Pull every line holding the string "distances" from the records below.

Input records START

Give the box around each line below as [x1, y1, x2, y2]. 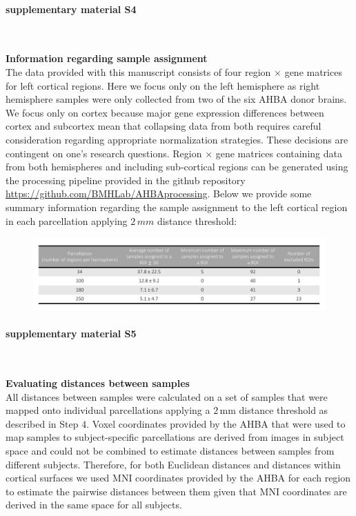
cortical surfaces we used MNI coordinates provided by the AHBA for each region [6, 470, 351, 485]
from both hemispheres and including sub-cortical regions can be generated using [6, 159, 348, 174]
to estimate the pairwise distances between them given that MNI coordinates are [6, 484, 347, 498]
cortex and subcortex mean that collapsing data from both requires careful [6, 119, 322, 133]
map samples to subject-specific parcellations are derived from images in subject [6, 430, 344, 444]
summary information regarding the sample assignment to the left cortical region [6, 199, 348, 214]
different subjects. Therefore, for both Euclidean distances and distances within [6, 457, 341, 471]
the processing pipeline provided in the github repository [6, 172, 246, 187]

Input records END

» **Answer to this problem**
to estimate the pairwise distances between them given that MNI coordinates are [6, 484, 347, 498]
different subjects. Therefore, for both Euclidean distances and distances within [6, 457, 341, 471]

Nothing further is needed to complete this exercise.